> **ACTION ITEM**
Please repeat, from the entries that follow, the lines from the one containing "I understand the" through the one containing "Check if you" exactly, adding nothing.

> **RECORDS TO PROCESS**

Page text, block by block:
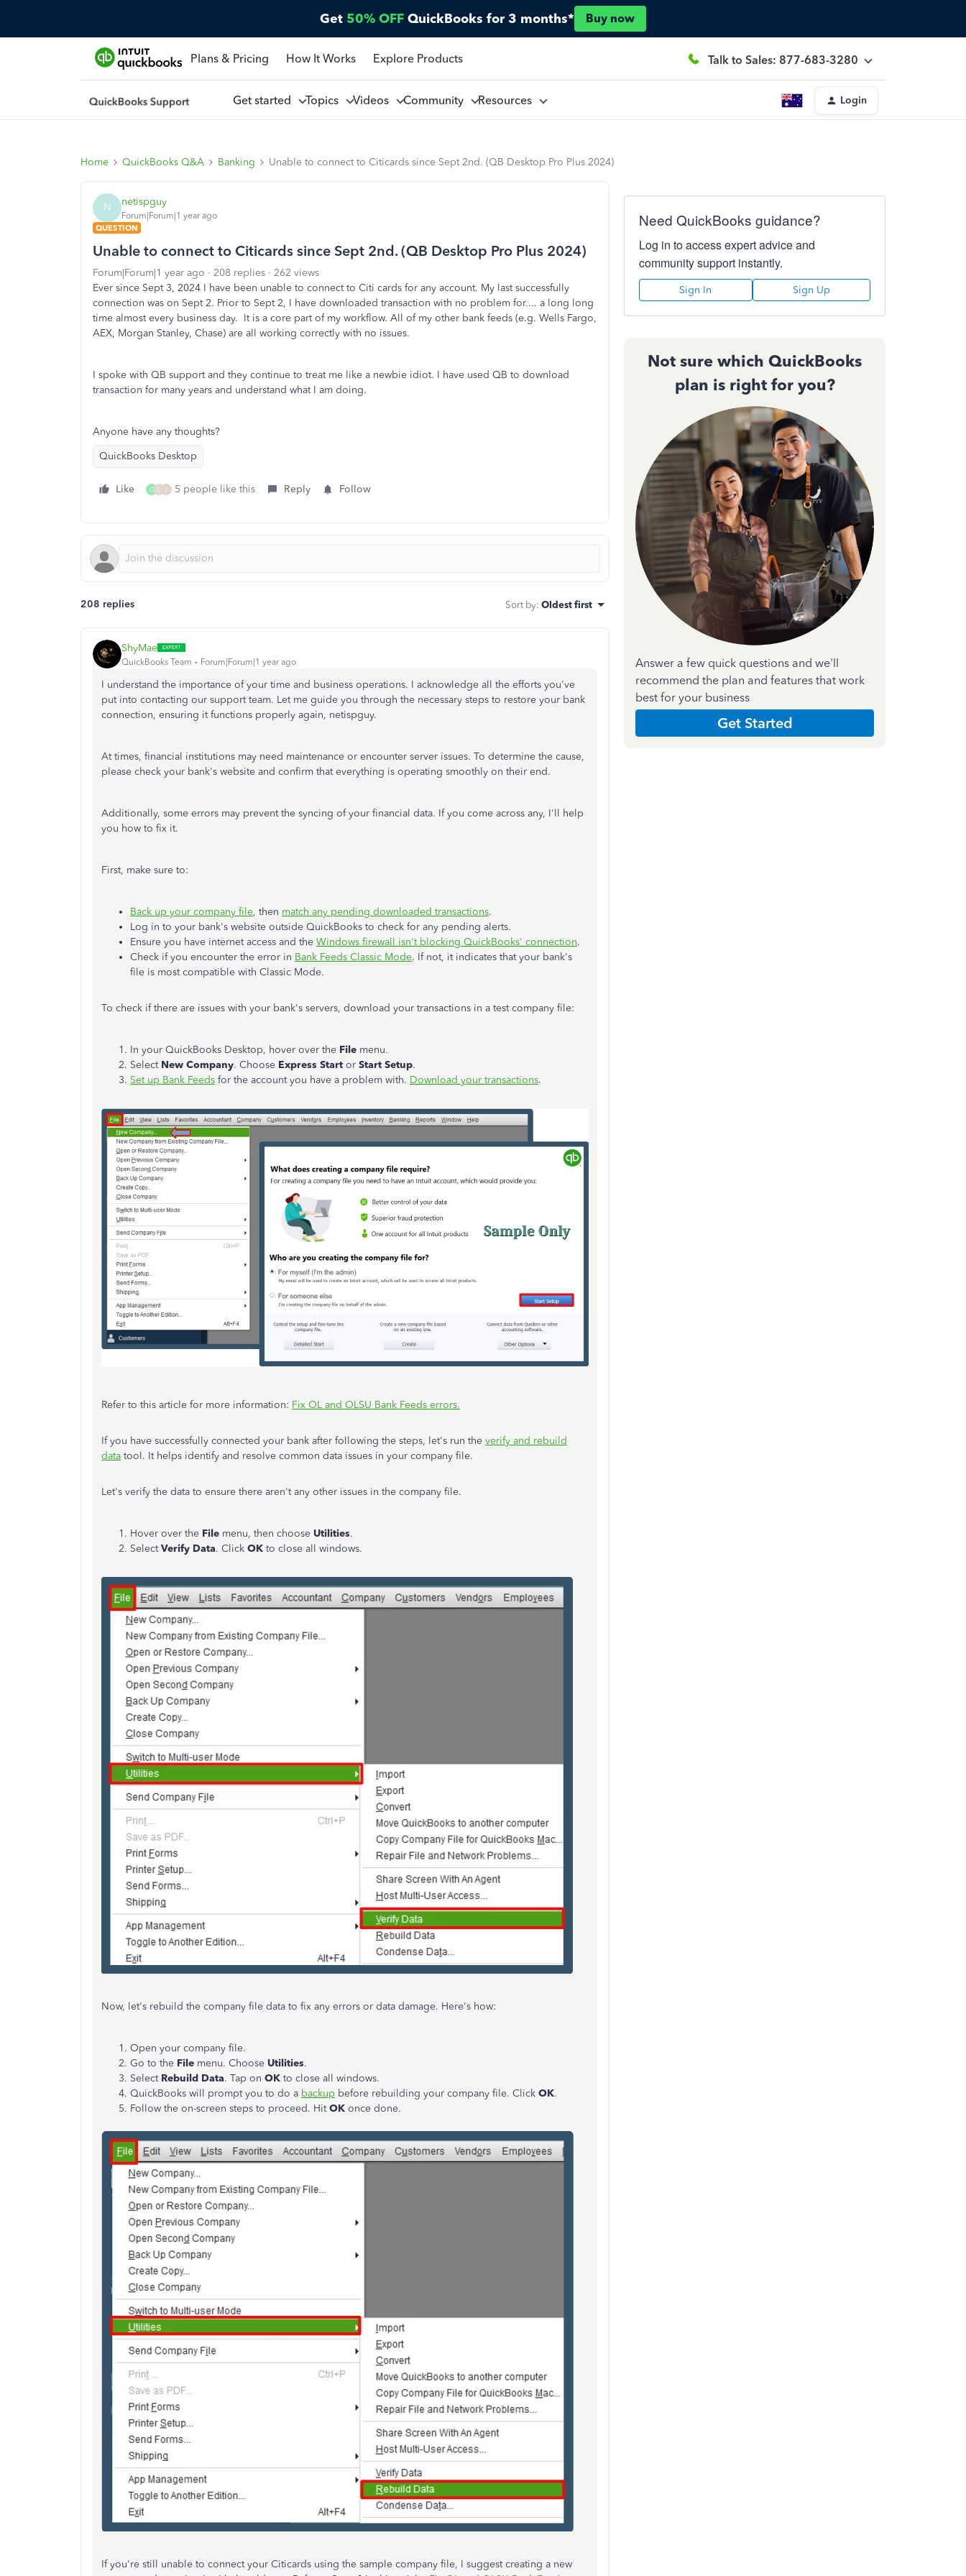
Get 50% OFF QuickBooks for 3 months* Buy now
Plans & Pricing How It Works Explore Products Talk to Sales: 877-683-3280
Get started Topics Videos Community Resources Login
Home QuickBooks Q&A Banking Unable to connect to Citicards since Sept 2nd. (QB Desktop Pro Plus 2024)
N netispguy
Forum|Forum|1 year ago
QUESTION
Unable to connect to Citicards since Sept 2nd. (QB Desktop Pro Plus 2024)
Forum|Forum|1 year ago 208 replies
262 views
Ever since Sept 3, 2024 I have been unable to connect to Citi cards for any account. My last successfully
connection was on Sept 2. Prior to Sept 2, I have downloaded transaction with no problem for.... a long long
time almost every business day. It is a core part of my workflow. All of my other bank feeds (e.g. Wells Fargo,
AEX, Morgan Stanley, Chase) are all working correctly with no issues.
I spoke with QB support and they continue to treat me like a newbie idiot. I have used QB to download
transaction for many years and understand what I am doing.
Anyone have any thoughts?
QuickBooks Desktop
Like G D J 5 people like this Reply Follow
208 replies Sort by: Oldest first
ShyMae
QuickBooks Team Forum|Forum|1 year ago
I understand the importance of your time and business operations. I acknowledge all the efforts you've
put into contacting our support team. Let me guide you through the necessary steps to restore your bank
connection, ensuring it functions properly again, netispguy.
At times, financial institutions may need maintenance or encounter server issues. To determine the cause,
please check your bank's website and confirm that everything is operating smoothly on their end.
Additionally, some errors may prevent the syncing of your financial data. If you come across any, I'll help
you how to fix it.
First, make sure to:
Back up your company file, then match any pending downloaded transactions.
Log in to your bank's website outside QuickBooks to check for any pending alerts.
Ensure you have internet access and the Windows firewall isn't blocking QuickBooks' connection.
Check if you encounter the error in Bank Feeds Classic Mode. If not, it indicates that your bank's
file is most compatible with Classic Mode.
To check if there are issues with your bank's servers, download your transactions in a test company file:
In your QuickBooks Desktop, hover over the File menu.
Select New Company. Choose Express Start or Start Setup.
Set up Bank Feeds for the account you have a problem with. Download your transactions.
Refer to this article for more information: Fix OL and OLSU Bank Feeds errors.
If you have successfully connected your bank after following the steps, let's run the verify and rebuild
data tool. It helps identify and resolve common data issues in your company file.
Let's verify the data to ensure there aren't any other issues in the company file.
Hover over the File menu, then choose Utilities.
SelectVerify Data. Click OK to close all windows.
Now, let's rebuild the company file data to fix any errors or data damage. Here's how:
Open your company file.
Go to the File menu. Choose Utilities.
Select Rebuild Data. Tap on OK to close all windows.
QuickBooks will prompt you to do a backup before rebuilding your company file. Click OK.
Follow the on-screen steps to proceed. HitOK once done.
Ifyou're still unable to connect your Citicards using the sample company file, I suggestcreating a new
Need QuickBooks guidance?
Log in to access expert advice and
community support instantly.
Sign In Sign Up
Not sure which QuickBooks
plan is right for you?
Answer a few quick questions and we'll
recommend the plan and features that work
best for your business
Get Started
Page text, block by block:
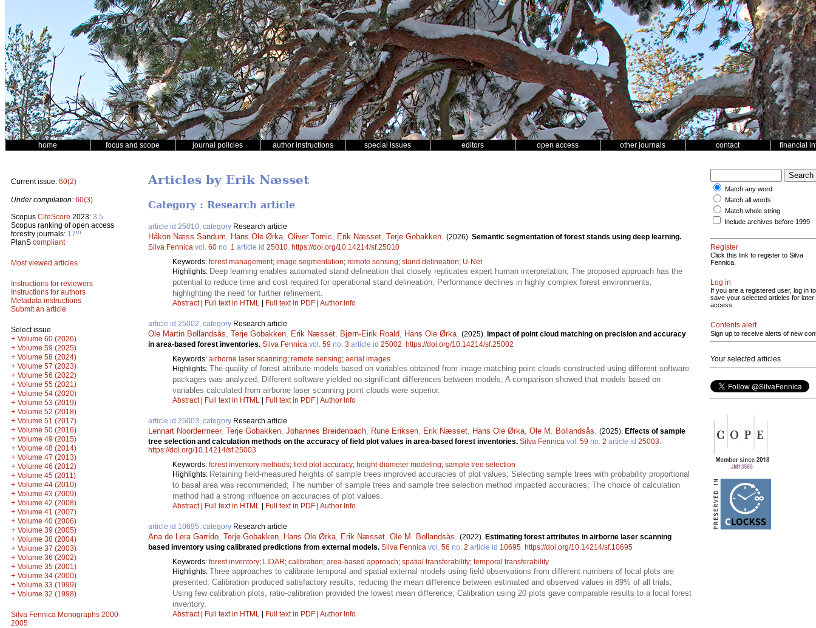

> **REPLY**
I understand the importance of your time and business operations. I acknowledge all the efforts you've
put into contacting our support team. Let me guide you through the necessary steps to restore your bank
connection, ensuring it functions properly again, netispguy.
At times, financial institutions may need maintenance or encounter server issues. To determine the cause,
please check your bank's website and confirm that everything is operating smoothly on their end.
Additionally, some errors may prevent the syncing of your financial data. If you come across any, I'll help
you how to fix it.
First, make sure to:
Back up your company file, then match any pending downloaded transactions.
Log in to your bank's website outside QuickBooks to check for any pending alerts.
Ensure you have internet access and the Windows firewall isn't blocking QuickBooks' connection.
Check if you encounter the error in Bank Feeds Classic Mode. If not, it indicates that your bank's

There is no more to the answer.